Results from laboratory experiments have shown that temperature plays a significant role in the growth and survival of B. pseudomallei in spiked soil or water samples. B. pseudomallei could survive for over 720 days in normal saline water at temperatures between 24^oC and 32^oC, but its cultivability decreased significantly when the temperature was below 16^oC or above 40^oC [28]. In the environment mimicking slurry soils, B. pseudomallei exhibited obvious growth at temperatures ranging from 25^oC to 42^oC (with optimal growth at 37^oC and 42^oC), while its specific growth rate decreased significantly when temperatures fell below 22^oC or rose above 45^oC [21]. Our study observed the lowest monthly average temperatures in January and February, with several weeks experiencing daily average temperatures below 16^oC. These low temperatures likely affected the growth and survival of B. pseudomallei, which may explain the lowest positive culture rates of B. pseudomallei observed in the winter. In contrast, the highest monthly average temperature occurred in June, ranging from 27.5^oC to 32.5^oC, within the temperature range that supported the growth of B. pseudomallei [21]. Additionally, an increase to the optimal growth temperature has been reported to promote the expression of flagella in B. pseudomallei, potentially facilitating bacterial motility and spread [29]. This combination may explain the highest positive culture rates of B. pseudomallei observed during the hot summer and autumn months (Fig 2).

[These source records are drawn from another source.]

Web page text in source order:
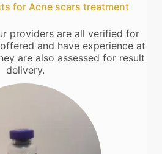
for Acne scars treatment
providers are all verified for
and have experience at
are also assessed for result
delivery.
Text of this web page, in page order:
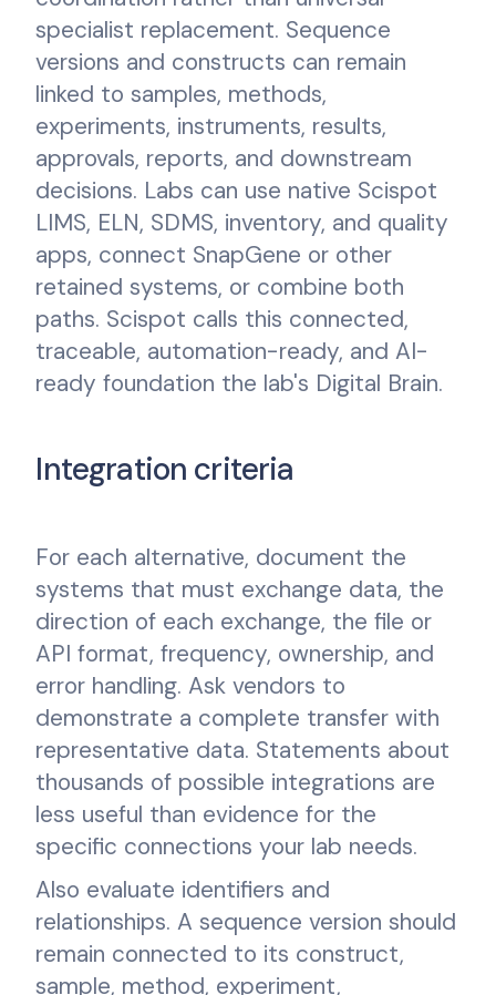
specialist replacement. Sequence
versions and constructs can remain
linked to samples, methods,
experiments, instruments, results,
approvals, reports, and downstream
decisions. Labs can use native Scispot
LIMS, ELN, SDMS, inventory, and quality
apps, connect SnapGene or other
retained systems, or combine both
paths. Scispot calls this connected,
traceable, automation-ready, and AI-
ready foundation the lab's Digital Brain.
Integration criteria
For each alternative, document the
systems that must exchange data, the
direction of each exchange, the file or
API format, frequency, ownership, and
error handling. Ask vendors to
demonstrate a complete transfer with
representative data. Statements about
thousands of possible integrations are
less useful than evidence for the
specific connections your lab needs.
Also evaluate identifiers and
relationships. A sequence version should
remain connected to its construct,
sample, method, experiment,
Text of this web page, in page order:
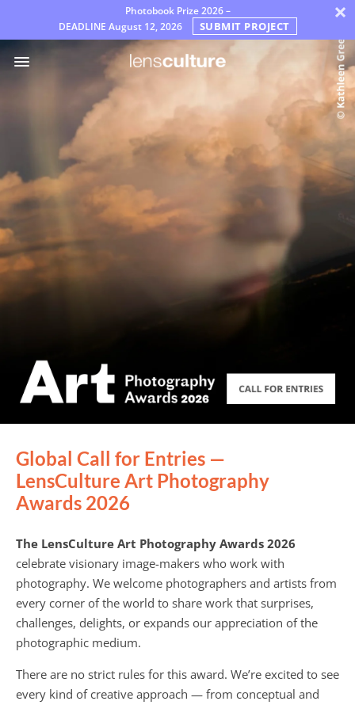
Photobook Prize 2026 –
DEADLINE August 12, 2026 SUBMIT PROJECT ×
Awards
Global Call for Entries —
LensCulture Art Photography
Awards 2026
The LensCulture Art Photography Awards 2026
celebrate visionary image-makers who work with
photography. We welcome photographers and artists from
every corner of the world to share work that surprises,
challenges, delights, or expands our appreciation of the
photographic medium.
There are no strict rules for this award. We’re excited to see
every kind of creative approach — from conceptual and
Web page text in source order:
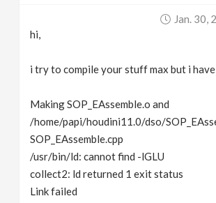
Jan. 30,
hi,
i try to compile your stuff max but i
Making SOP_EAssemble.o and
/home/papi/houdini11.0/dso/
SOP_EAssemble.cpp
/usr/bin/ld: cannot find -lGLU
collect2: ld returned 1 exit status
Link failed
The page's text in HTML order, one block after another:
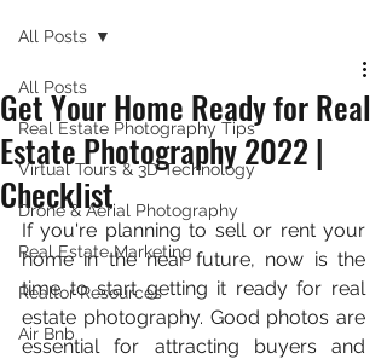
All Posts
Real Estate Photography Tips
Virtual Tours & 3D Technology
Drone & Aerial Photography
Real Estate Marketing
Realtor Resources
Air Bnb
All Posts
Get Your Home Ready for Real
Estate Photography 2022 |
Checklist
If you're planning to sell or rent your
home in the near future, now is the
time to start getting it ready for real
estate photography. Good photos are
essential for attracting buyers and
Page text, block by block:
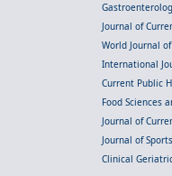
Journal of
World Journal
International
Current Public
Food Sciences
Journal of
Journal of
Clinical
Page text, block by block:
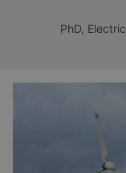
PhD,
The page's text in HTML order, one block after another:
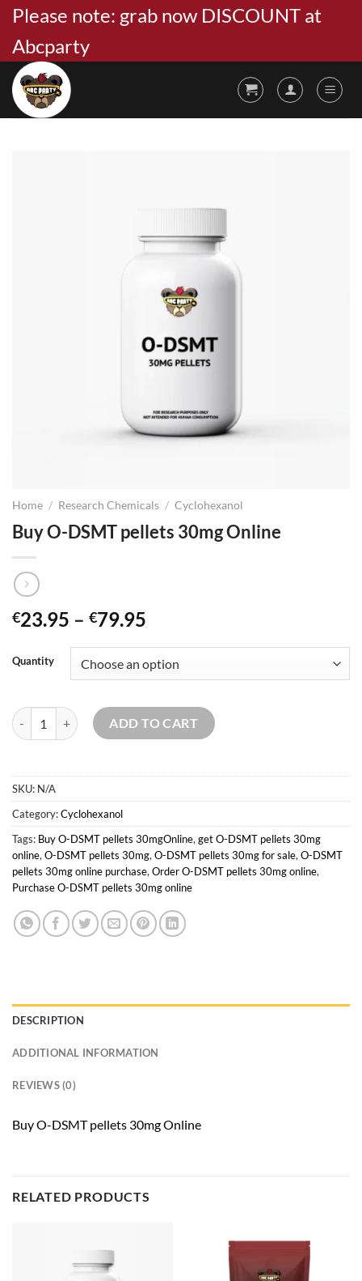
Skip
content
Please note: grab now DISCOUNT at
Abcparty
Home / Research Chemicals / Cyclohexanol
Buy O-DSMT pellets 30mg Online
€23.95 – €79.95
€23.95
through
Quantity
Buy O-DSMT pellets 30mg Online quantity
ADD TO CART
SKU: N/A
Category:Cyclohexanol
Tags: Buy O-DSMT pellets 30mgOnline,get O-DSMT pellets 30mg
online,O-DSMT pellets 30mg,O-DSMT pellets 30mg for sale,O-DSMT
pellets 30mg online purchase,Order O-DSMT pellets 30mg online,
Purchase O-DSMT pellets 30mg online
DESCRIPTION
ADDITIONAL INFORMATION
REVIEWS (0)
Buy O-DSMT pellets 30mg Online
RELATED PRODUCTS
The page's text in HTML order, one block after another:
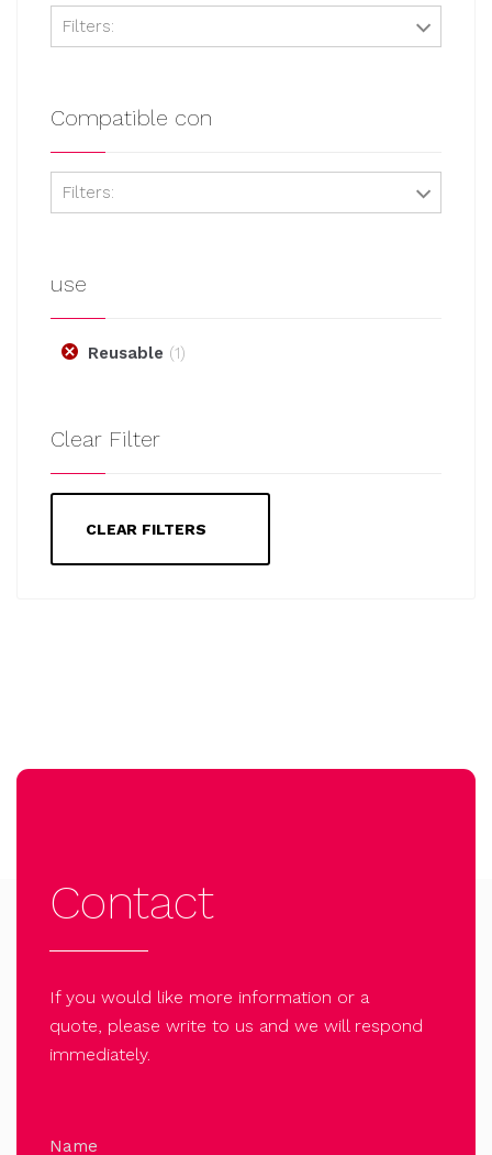
Filters:
Compatible con
Filters:
use
Reusable 1
Clear Filter
CLEAR FILTERS
Contact
If you would like more information or a
quote, please write to us and we will respond
immediately.
Name
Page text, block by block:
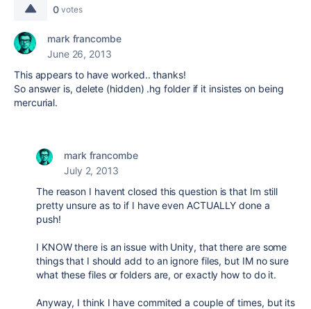
0 votes
mark francombe
June 26, 2013
This appears to have worked.. thanks!
So answer is, delete (hidden) .hg folder if it insistes on being
mercurial.
mark francombe
July 2, 2013
The reason I havent closed this question is that Im still
pretty unsure as to if I have even ACTUALLY done a
push!
I KNOW there is an issue with Unity, that there are some
things that I should add to an ignore files, but IM no sure
what these files or folders are, or exactly how to do it.
Anyway, I think I have commited a couple of times, but its
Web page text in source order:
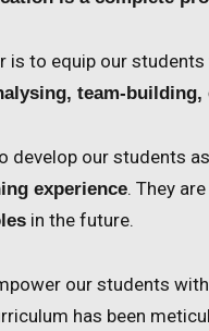
is to equip our
team-
develop our students as
experience. They
in the future.
our students with
has been
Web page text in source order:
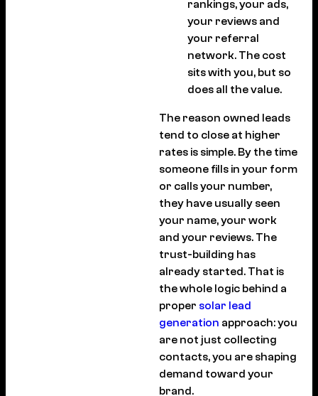
rankings, your ads,
your reviews and
your referral
network. The cost
sits with you, but so
does all the value.
The reason owned leads
tend to close at higher
rates is simple. By the time
someone fills in your form
or calls your number,
they have usually seen
your name, your work
and your reviews. The
trust-building has
already started. That is
the whole logic behind a
proper solar lead
generation approach: you
are not just collecting
contacts, you are shaping
demand toward your
brand.
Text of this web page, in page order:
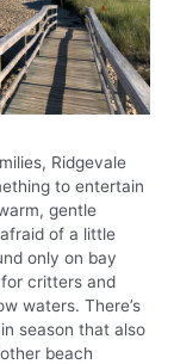
Ridgevale
to entertain
gentle
of a little
only on bay
critters and
waters. There’s
season that also
beach
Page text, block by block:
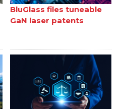
BluGlass files tuneable
GaN laser patents
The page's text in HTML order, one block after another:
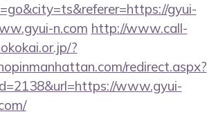
gyui-
n.com http://www.call-
?
redirect.aspx?
www.gyui-
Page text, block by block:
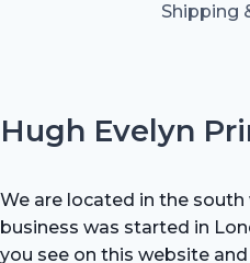
Shipping
Hugh Evelyn
We are located in the
business was started in
you see on this website
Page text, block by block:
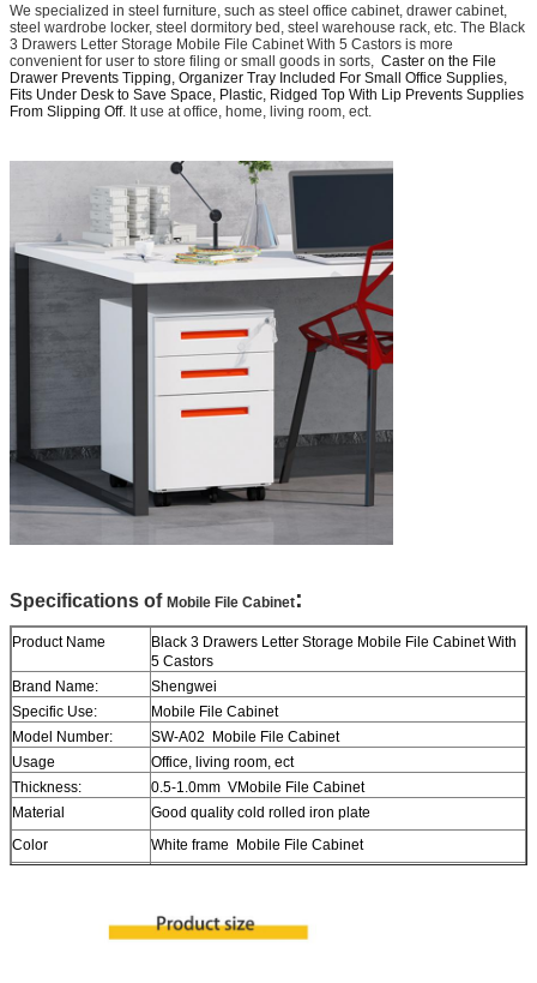
We specialized in steel furniture, such as steel office cabinet, drawer cabinet,
steel wardrobe locker, steel dormitory bed, steel warehouse rack, etc. The Black
3 Drawers Letter Storage Mobile File Cabinet With 5 Castors is more
convenient for user to store filing or small goods in sorts, Caster on the File
Drawer Prevents Tipping, Organizer Tray Included For Small Office Supplies,
Fits Under Desk to Save Space, Plastic, Ridged Top With Lip Prevents Supplies
From Slipping Off. It use at office, home, living room, ect.
Specifications of Mobile File Cabinet:
Product Name
Black 3 Drawers Letter Storage Mobile File Cabinet With
5 Castors
Brand Name:
Shengwei
Specific Use:
Mobile File Cabinet
Model Number:
SW-A02 Mobile File Cabinet
Usage
Office, living room, ect
Thickness:
0.5-1.0mm VMobile File Cabinet
Material
Good quality cold rolled iron plate
Color
White frame Mobile File Cabinet
With Key Mobile File Cabinet
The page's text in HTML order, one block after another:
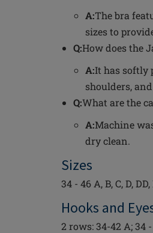
A:The bra
sizes to
Q:How does the
A:It has softly
shoulders,
Q:What are the
A:Machine
dry clean.
Sizes
34 - 46 A, B, C, D, DD,
Hooks and
2 rows: 34-42 A; 34 -
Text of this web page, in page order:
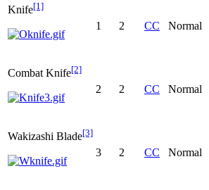
Knife[1]
1 2 CC Normal
Combat Knife[2]
2 2 CC Normal
Wakizashi Blade[3]
3 2 CC Normal
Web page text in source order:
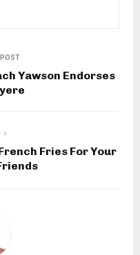
Yawson Endorses
Fries For Your
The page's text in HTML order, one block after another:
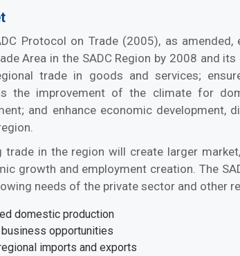
Protocol on Trade (2005), as
Area in the SADC Region by 2008 and
trade in goods and services;
the improvement of the climate for
and enhance economic development,
trade in the region will create larger
growth and employment creation. The
needs of the private sector and other
domestic production
business opportunities
imports and exports
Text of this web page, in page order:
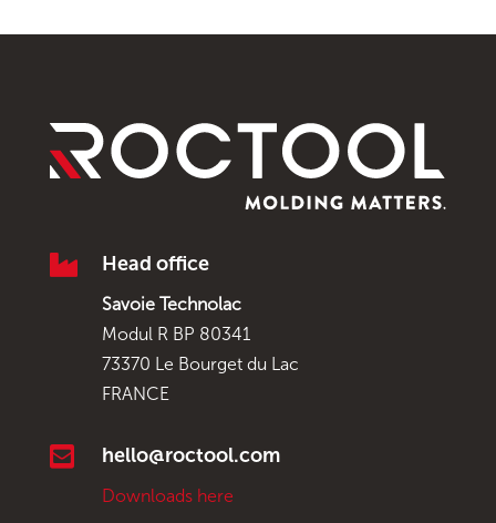
 Head office
Savoie Technolac
Modul R BP 80341
73370 Le Bourget du Lac
FRANCE
 hello@roctool.com
Downloads here
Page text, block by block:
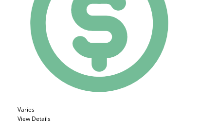
Varies
View Details
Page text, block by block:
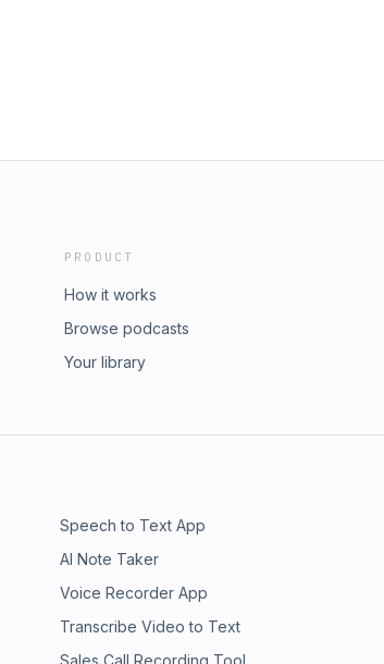
PRODUCT
How it works
Browse podcasts
Your library
Speech to Text App
AI Note Taker
Voice Recorder App
Transcribe Video to Text
Sales Call Recording Tool
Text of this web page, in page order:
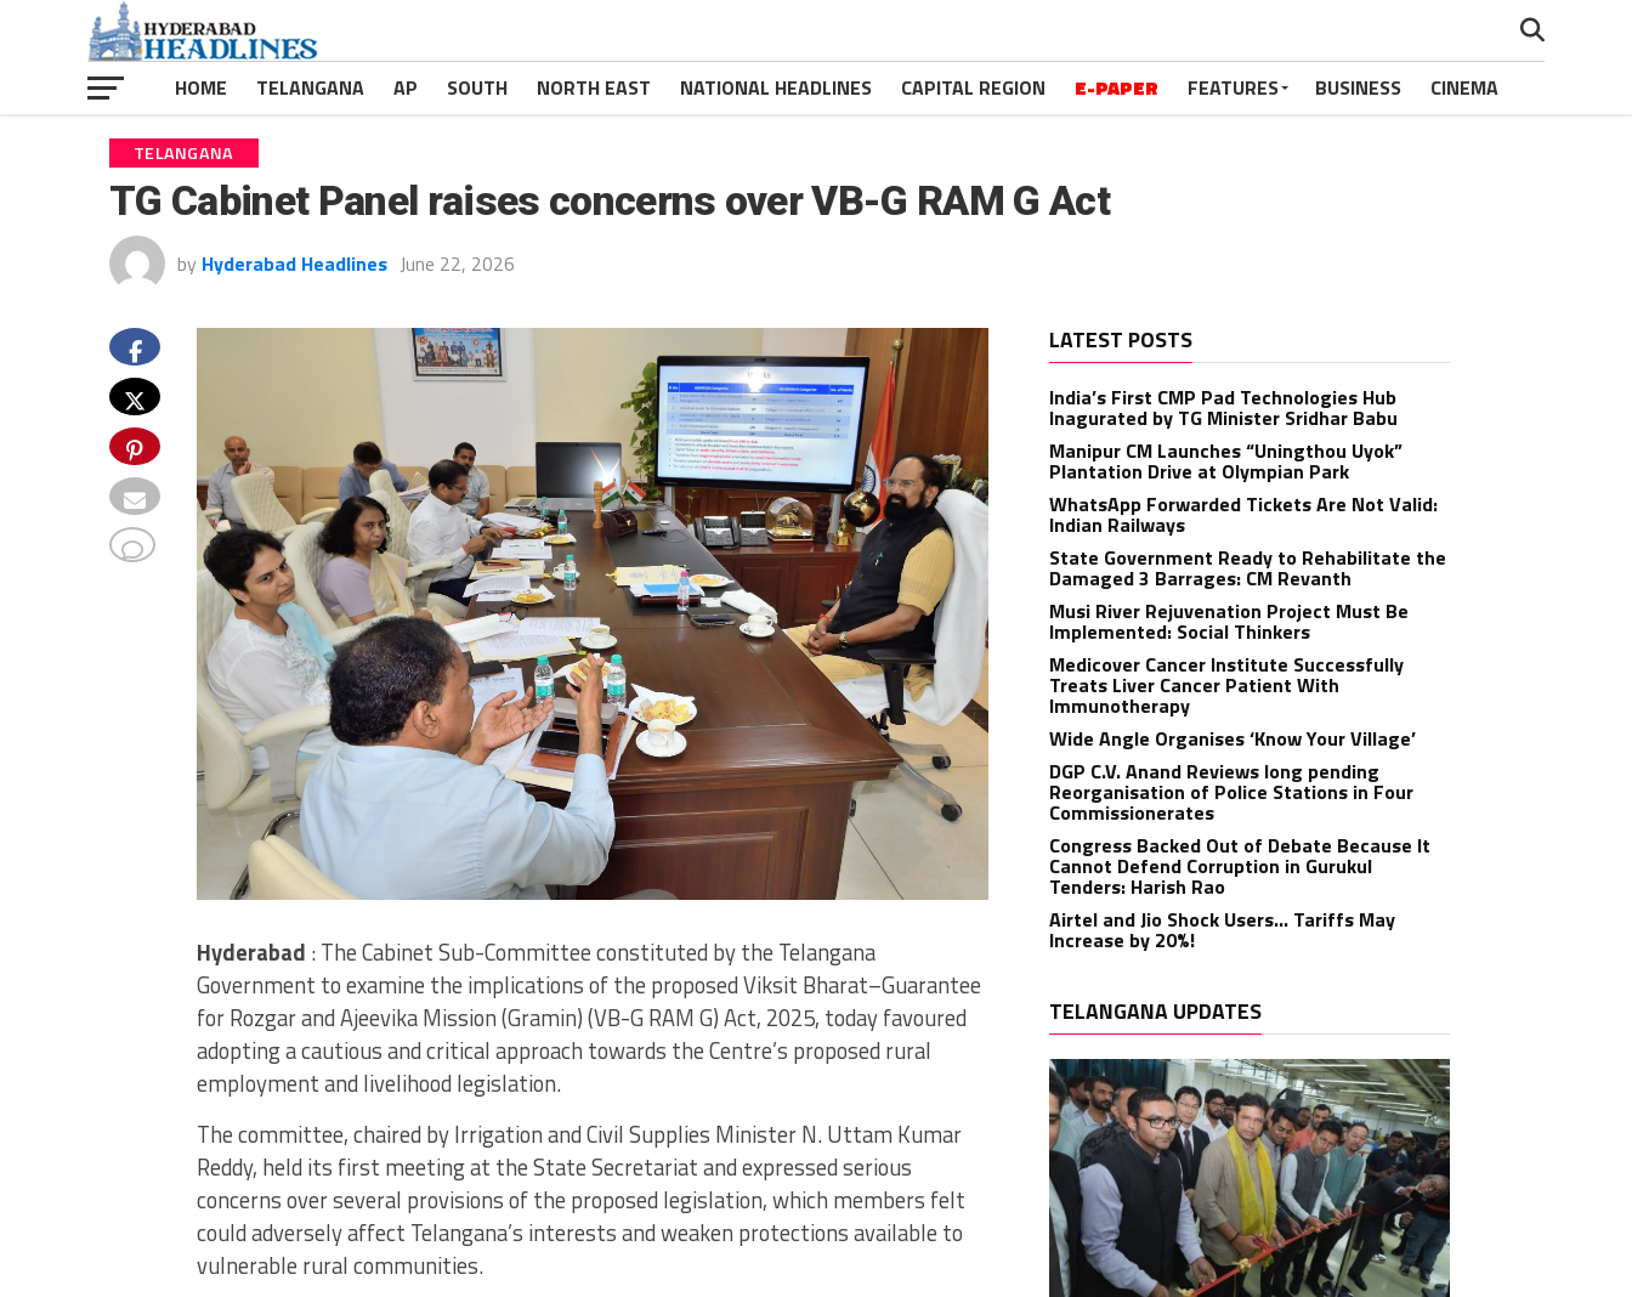
HOME TELANGANA AP SOUTH NORTH EAST NATIONAL HEADLINES CAPITAL REGION E-PAPER FEATURES BUSINESS CINEMA
TELANGANA
TG Cabinet Panel raises concerns over VB-G RAM G Act
by Hyderabad Headlines June 22, 2026
Hyderabad : The Cabinet Sub-Committee constituted by the Telangana
Government to examine the implications of the proposed Viksit Bharat–Guarantee
for Rozgar and Ajeevika Mission (Gramin) (VB-G RAM G) Act, 2025, today favoured
adopting a cautious and critical approach towards the Centre’s proposed rural
employment and livelihood legislation.
The committee, chaired by Irrigation and Civil Supplies Minister N. Uttam Kumar
Reddy, held its first meeting at the State Secretariat and expressed serious
concerns over several provisions of the proposed legislation, which members felt
could adversely affect Telangana’s interests and weaken protections available to
vulnerable rural communities.
LATEST POSTS
India’s First CMP Pad Technologies Hub
Inagurated by TG Minister Sridhar Babu
Manipur CM Launches “Uningthou Uyok”
Plantation Drive at Olympian Park
WhatsApp Forwarded Tickets Are Not Valid:
Indian Railways
State Government Ready to Rehabilitate the
Damaged 3 Barrages: CM Revanth
Musi River Rejuvenation Project Must Be
Implemented: Social Thinkers
Medicover Cancer Institute Successfully
Treats Liver Cancer Patient With
Immunotherapy
Wide Angle Organises ‘Know Your Village’
DGP C.V. Anand Reviews long pending
Reorganisation of Police Stations in Four
Commissionerates
Congress Backed Out of Debate Because It
Cannot Defend Corruption in Gurukul
Tenders: Harish Rao
Airtel and Jio Shock Users… Tariffs May
Increase by 20%!
TELANGANA UPDATES

The incubation period for melioidosis has been estimated to be between 1 and 21 days [30]. Recent studies found that the time interval between presumptive infection and hospital admission is within a week after severe rainfalls [16,17] or up to three weeks after normal rainfalls [17]. Among three clusters of melioidosis cases observed in our study, the second cluster occurred after two mild tropical depressions that affected north-central Vietnam: one on July 15^th, with a total rainfall of 355 mm over 7 days, and another on August 16^th, with a total rainfall of 173 mm over 3 days. This phenomenon was similar to reports from other endemic areas showing increased case numbers after consecutive heavy rainfalls. Notably, the third cluster occurred after rice harvesting activities rather than extreme weather events. There were two rice harvesting seasons in the year: one was at the end of May (the first rice crop), and another was at the end of September (the second rice crop). Although weather variables such as average monthly rainfall and maximum wind speed were similar between May and September (Fig 2), the positive culture rate of B. pseudomallei and its cell counts were higher in September. This suggests that a higher occurrence and/or bacterial load of B. pseudomallei in paddy field water in September may have contributed to successful infections when farmers were exposed to contaminated surface waters during harvesting activities, resulting in increased melioidosis cases.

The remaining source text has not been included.